Alors, on le conduisit et on lui montra l’emplacement où sont déposés les obus des canons, les grenades, la poudre, les bombes et tous les projectiles.

— Maintenant, tu sais ce que c’est ?

— Oui, je le sais !

— Alors, tu iras, tu regarderas chez eux où se trouve caché tout cela, ensuite tu reviendras ici et tu nous le diras.

— C’est entendu, répondit Mathias.

L’officier ennemi, satisfait de sa facile réussite, offrit à Mathias une tablette de chocolat[4].

C’est ainsi, pensa Mathias avec soulagement ! Si je dois devenir de toute façon un agent de renseignements, je préfère l’être pour les miens.

Ils le renvoyèrent vers les tranchées et le laissèrent par tir sur la route. Pour éviter qu’on ne l’entende marcher ils tirèrent quelques coups de feu, mais en l’air.

Mathias revint très satisfait, croquant le chocolat. Il marcha à quatre pattes, rampa sur le ventre.

Mais tout à coup, boum ! boum ! Les siens se mirent à tirer sur lui ; ils auraient pu le tuer. Ils avaient remarqué qu’une ombre s’approchait à pas de loup ; mais ils ignoraient qui c’était.

— Lancez trois fusées dans cette direction, ordonna le lieutenant.

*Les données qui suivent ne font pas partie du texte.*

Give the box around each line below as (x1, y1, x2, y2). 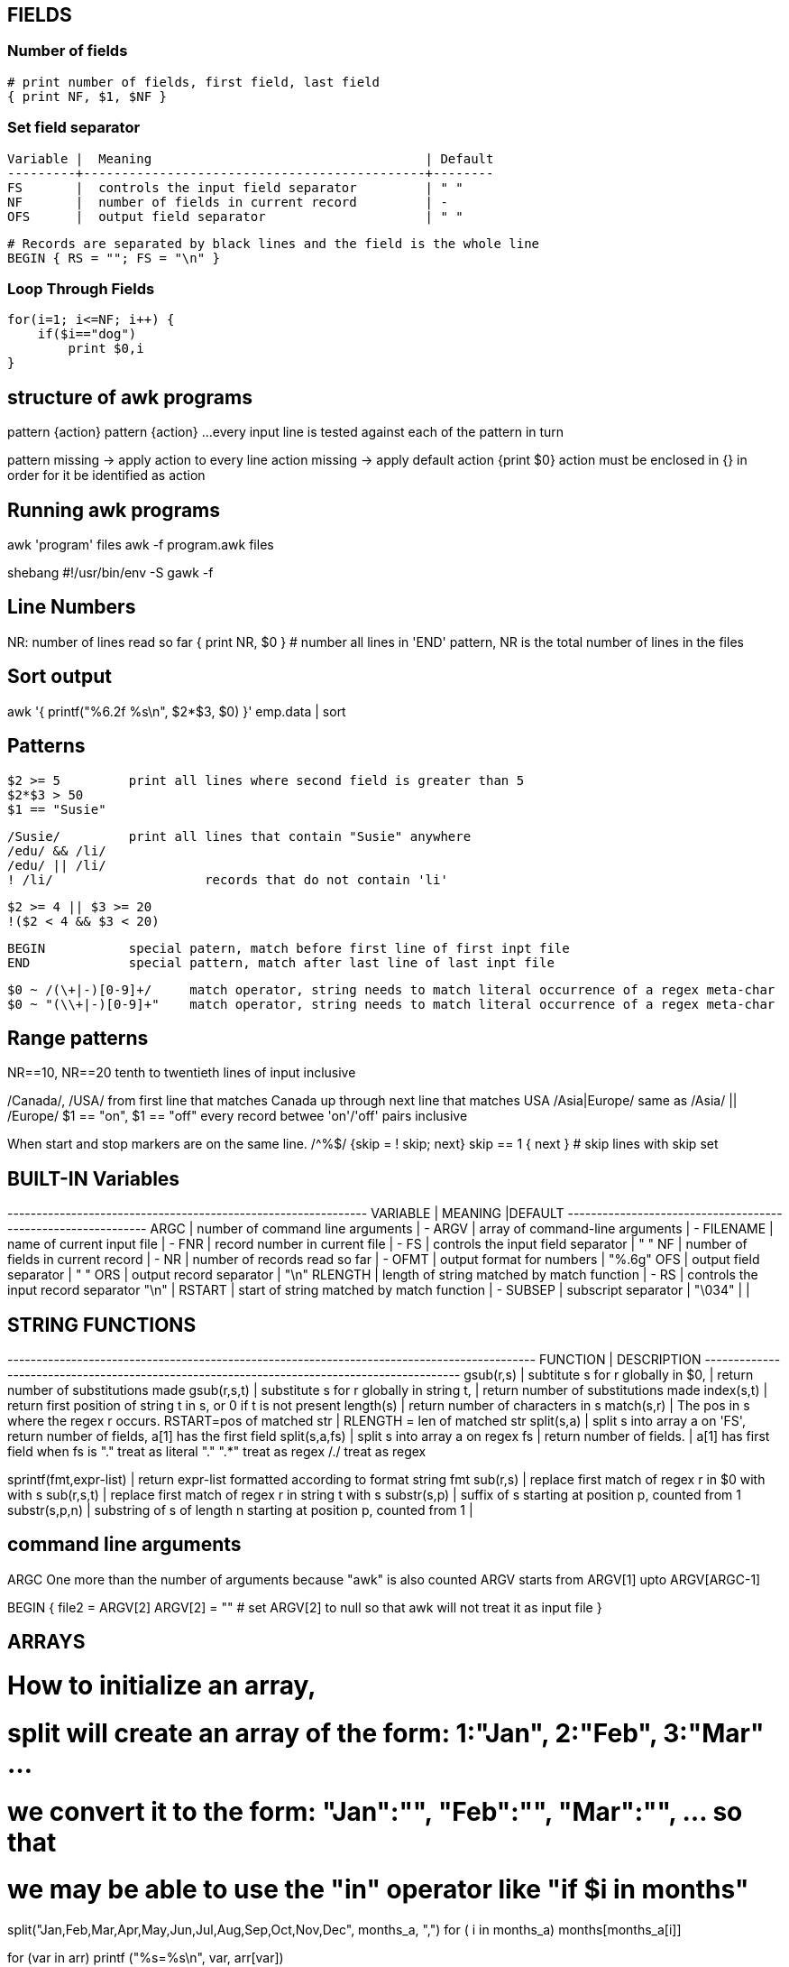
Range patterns (7, 1026, 149, 1049)
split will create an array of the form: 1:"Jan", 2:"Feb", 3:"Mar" (7, 1717, 765, 1749)
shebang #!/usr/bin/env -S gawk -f (7, 564, 214, 580)
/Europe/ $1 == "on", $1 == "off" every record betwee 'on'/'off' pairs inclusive (7, 1108, 468, 1124)
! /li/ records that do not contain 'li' (7, 872, 448, 887)
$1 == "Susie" (7, 801, 106, 817)
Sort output (7, 665, 112, 688)
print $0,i (68, 341, 144, 356)
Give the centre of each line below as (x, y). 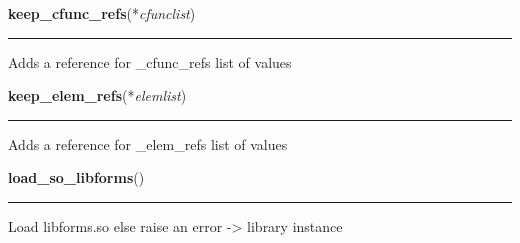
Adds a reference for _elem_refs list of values (148, 143)
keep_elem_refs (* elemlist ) (97, 95)
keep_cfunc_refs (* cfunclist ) (102, 13)
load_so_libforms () (76, 177)
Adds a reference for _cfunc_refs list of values (150, 61)
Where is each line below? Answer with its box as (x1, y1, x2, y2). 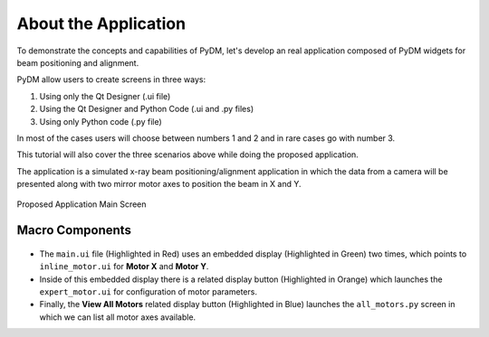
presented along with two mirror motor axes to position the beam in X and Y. (16, 179, 302, 190)
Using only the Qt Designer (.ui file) (39, 90, 171, 101)
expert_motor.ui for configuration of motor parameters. (39, 286, 258, 297)
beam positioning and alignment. (16, 57, 139, 68)
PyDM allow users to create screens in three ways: (16, 74, 206, 85)
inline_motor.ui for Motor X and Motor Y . (39, 261, 209, 272)
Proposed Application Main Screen (16, 199, 147, 210)
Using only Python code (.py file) (39, 116, 162, 126)
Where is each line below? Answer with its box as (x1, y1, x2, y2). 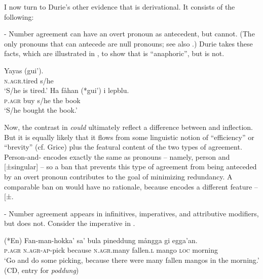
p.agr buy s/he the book (4, 95, 81, 105)
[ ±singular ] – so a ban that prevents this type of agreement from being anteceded (4, 161, 257, 172)
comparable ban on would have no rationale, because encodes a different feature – (4, 181, 258, 192)
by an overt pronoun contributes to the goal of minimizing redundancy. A (4, 171, 233, 181)
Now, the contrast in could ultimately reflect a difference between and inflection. (4, 121, 253, 132)
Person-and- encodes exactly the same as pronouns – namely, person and (4, 151, 230, 162)
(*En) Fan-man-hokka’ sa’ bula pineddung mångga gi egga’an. (4, 235, 198, 245)
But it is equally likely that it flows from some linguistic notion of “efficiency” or (4, 131, 254, 142)

Puis il prit ses jumelles, regarda, et fut saisi par l’émotion :

— Ne tirez plus, cria-t-il, « Arrache-Chênes » revient.

Sain et sauf, Mathias était de retour et racontait en détail son aventure. Le lieutenant téléphona aussitôt à l’artillerie qui sans tarder, tira sur la poudrière ennemie.

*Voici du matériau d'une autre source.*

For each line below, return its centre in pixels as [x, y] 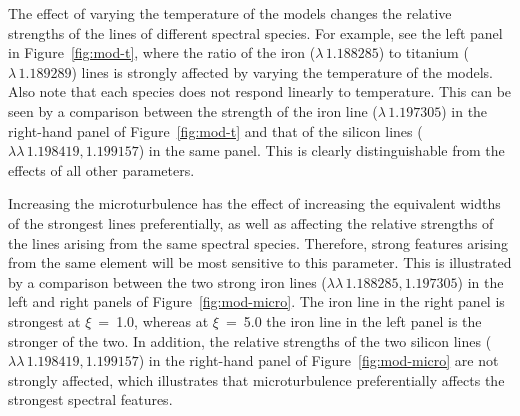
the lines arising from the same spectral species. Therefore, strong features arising [258, 242]
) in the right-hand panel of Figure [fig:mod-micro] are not [318, 360]
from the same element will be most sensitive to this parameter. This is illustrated [260, 262]
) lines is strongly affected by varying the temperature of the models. [282, 71]
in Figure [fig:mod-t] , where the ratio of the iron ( [162, 52]
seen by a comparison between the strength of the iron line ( [193, 110]
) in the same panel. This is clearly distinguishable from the [321, 150]
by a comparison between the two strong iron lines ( [167, 281]
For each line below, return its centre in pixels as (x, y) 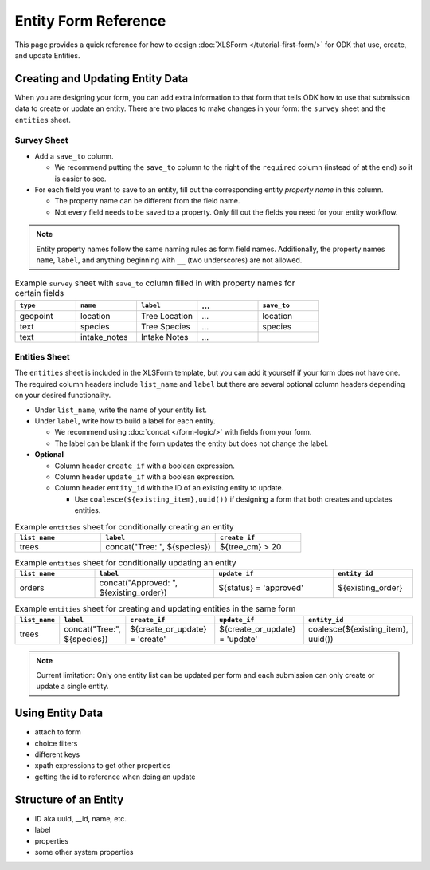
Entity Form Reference (90, 21)
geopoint (36, 316)
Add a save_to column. (74, 156)
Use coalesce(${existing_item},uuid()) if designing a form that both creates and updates (233, 499)
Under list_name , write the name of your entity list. (121, 410)
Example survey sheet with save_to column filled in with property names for (155, 283)
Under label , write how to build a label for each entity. (125, 421)
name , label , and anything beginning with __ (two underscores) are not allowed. (169, 260)
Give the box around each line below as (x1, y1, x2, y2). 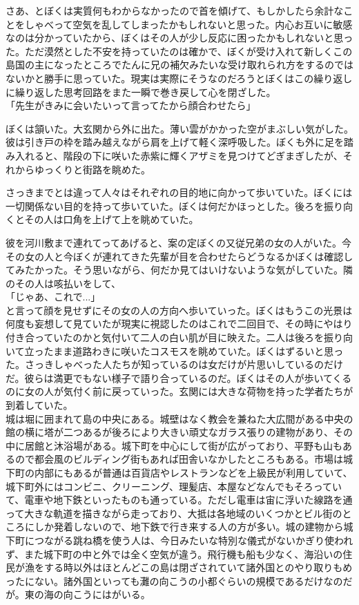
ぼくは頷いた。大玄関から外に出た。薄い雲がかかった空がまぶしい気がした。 (6, 121, 353, 135)
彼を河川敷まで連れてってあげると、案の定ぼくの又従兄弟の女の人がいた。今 (6, 235, 352, 249)
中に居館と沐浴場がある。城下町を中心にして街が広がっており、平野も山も (6, 438, 342, 452)
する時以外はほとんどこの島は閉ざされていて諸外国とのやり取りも (43, 560, 343, 575)
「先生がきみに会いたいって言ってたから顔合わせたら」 (6, 98, 256, 113)
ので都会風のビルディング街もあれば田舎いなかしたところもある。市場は (14, 452, 344, 466)
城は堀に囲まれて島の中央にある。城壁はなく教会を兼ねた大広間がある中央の (6, 411, 353, 425)
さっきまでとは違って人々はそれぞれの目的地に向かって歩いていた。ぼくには (6, 185, 353, 200)
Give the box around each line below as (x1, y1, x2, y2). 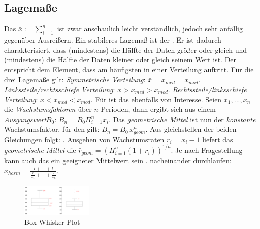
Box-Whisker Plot (24, 216, 80, 227)
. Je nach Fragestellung (171, 144, 243, 155)
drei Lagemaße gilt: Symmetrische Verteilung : (4, 74, 146, 85)
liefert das (202, 134, 233, 144)
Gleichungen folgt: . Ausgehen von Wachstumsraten (4, 134, 165, 144)
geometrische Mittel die (4, 144, 76, 155)
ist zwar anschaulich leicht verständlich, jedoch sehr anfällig (57, 23, 243, 34)
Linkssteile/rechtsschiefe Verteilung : (4, 84, 115, 94)
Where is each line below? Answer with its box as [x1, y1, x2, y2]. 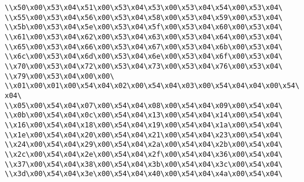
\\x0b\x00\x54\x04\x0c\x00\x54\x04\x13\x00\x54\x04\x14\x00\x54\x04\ [5, 111, 283, 120]
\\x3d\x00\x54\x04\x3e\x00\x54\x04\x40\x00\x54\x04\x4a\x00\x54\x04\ [5, 170, 283, 178]
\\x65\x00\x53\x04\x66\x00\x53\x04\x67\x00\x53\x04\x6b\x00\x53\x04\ [5, 42, 283, 51]
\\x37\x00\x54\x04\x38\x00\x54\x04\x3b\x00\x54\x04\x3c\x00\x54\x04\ [5, 160, 283, 168]
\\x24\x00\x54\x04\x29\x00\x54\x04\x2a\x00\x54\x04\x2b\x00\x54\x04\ [5, 140, 283, 149]
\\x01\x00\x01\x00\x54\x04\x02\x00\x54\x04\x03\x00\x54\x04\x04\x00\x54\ [5, 82, 300, 90]
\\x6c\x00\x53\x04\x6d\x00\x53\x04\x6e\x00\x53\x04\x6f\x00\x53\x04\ [5, 52, 283, 61]
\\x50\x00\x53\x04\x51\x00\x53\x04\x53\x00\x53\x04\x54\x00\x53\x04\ [5, 4, 283, 12]
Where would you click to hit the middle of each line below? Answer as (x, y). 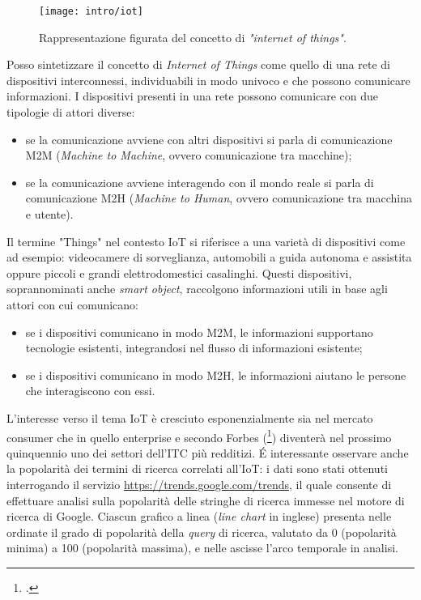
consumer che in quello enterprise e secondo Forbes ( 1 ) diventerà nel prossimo (199, 436)
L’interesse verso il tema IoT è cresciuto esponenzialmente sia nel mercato (190, 417)
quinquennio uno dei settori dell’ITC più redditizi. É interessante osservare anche (208, 452)
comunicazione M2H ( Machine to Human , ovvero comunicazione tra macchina (219, 198)
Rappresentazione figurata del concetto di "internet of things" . (193, 37)
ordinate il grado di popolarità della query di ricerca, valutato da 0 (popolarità (202, 532)
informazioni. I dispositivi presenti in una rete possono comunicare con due (193, 96)
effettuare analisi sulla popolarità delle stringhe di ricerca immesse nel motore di (206, 500)

Douze fois, ils la ratèrent, mais à la treizième ils touchèrent juste. Quel fracas ! au point que le ciel était devenu rouge, et il y avait une telle fumée que cela était suffocant.

Dans la tranchée ennemie régnait une confusion invraisemblable.

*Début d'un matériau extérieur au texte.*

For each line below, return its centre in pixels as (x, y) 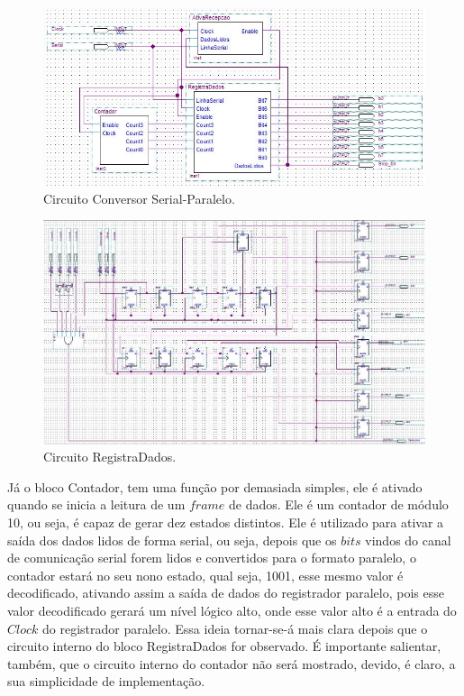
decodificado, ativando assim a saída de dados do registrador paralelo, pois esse (226, 593)
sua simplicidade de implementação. (106, 681)
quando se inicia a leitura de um (96, 504)
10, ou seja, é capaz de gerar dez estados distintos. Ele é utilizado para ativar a (226, 522)
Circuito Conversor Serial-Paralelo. (139, 198)
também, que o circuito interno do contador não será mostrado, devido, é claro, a (232, 663)
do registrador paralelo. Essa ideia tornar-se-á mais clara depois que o (235, 628)
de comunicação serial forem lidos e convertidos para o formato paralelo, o (212, 558)
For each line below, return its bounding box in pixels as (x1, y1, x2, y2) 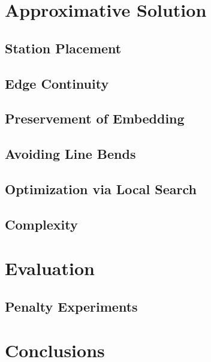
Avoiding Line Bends (5, 144, 136, 163)
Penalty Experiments (5, 297, 138, 315)
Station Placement (5, 38, 122, 57)
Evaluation (5, 256, 95, 280)
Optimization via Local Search (5, 179, 197, 198)
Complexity (5, 215, 78, 233)
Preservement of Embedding (5, 109, 185, 128)
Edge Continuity (5, 74, 109, 92)
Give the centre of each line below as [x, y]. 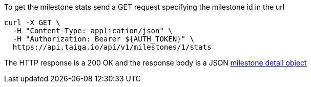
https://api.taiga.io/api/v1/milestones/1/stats [112, 47]
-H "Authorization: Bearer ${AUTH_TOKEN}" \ [103, 39]
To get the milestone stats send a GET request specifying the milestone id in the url [144, 7]
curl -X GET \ [32, 23]
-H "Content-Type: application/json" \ [92, 31]
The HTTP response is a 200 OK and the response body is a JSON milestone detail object [155, 63]
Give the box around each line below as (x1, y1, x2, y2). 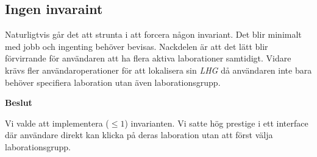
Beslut (5, 96, 32, 109)
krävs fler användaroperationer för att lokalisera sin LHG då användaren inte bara (5, 63, 312, 76)
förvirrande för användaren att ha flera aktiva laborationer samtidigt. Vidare (5, 52, 291, 65)
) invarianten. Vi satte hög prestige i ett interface (124, 116, 308, 129)
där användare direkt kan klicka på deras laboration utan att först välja (5, 128, 273, 141)
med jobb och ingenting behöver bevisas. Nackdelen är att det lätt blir (5, 40, 268, 52)
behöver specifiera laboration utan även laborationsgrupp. (5, 75, 221, 88)
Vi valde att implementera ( (5, 116, 109, 129)
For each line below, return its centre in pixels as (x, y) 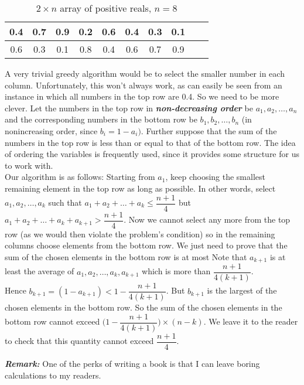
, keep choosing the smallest (215, 177)
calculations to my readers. (53, 375)
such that (65, 202)
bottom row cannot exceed (52, 321)
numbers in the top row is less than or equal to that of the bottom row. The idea (150, 142)
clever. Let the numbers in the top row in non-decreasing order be (129, 108)
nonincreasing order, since (51, 130)
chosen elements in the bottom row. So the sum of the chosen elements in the (144, 307)

Le lieutenant souleva Mathias et répéta à trois reprises :

— C’est un garçon audacieux, téméraire, un gaillard !

— Allons, c’est bien.

Mathias fut encore plus aimé. Comme récompense, le détachement reçut un tonneau de vodka. L’ennemi n’ayant plus de munitions, ils purent dormir tranquillement pendant trois jours. Le lieutenant n’interdisait plus de petites sorties hors des tranchées pour se dégourdir l’échine. Les soldats ennemis contraints de rester dans les tranchées étaient furieux parce qu’ils ne pouvaient plus rien faire.

Puis de nouveau, la vie reprit comme d’habitude. Dans la journée, Mathias prenait ses leçons avec le lieutenant ; parfois, il creusait un peu, car la pluie détériorait constamment les tranchées ; et puis, on l’envoyait au poste de garde où il s’entraînait souvent à tirer. Il pensait :

Comme c’est étrange, j’ai désiré fortement inventer la lentille incendiaire pour faire sauter les poudrières ennemies, et mon souhait s’est partiellement réalisé.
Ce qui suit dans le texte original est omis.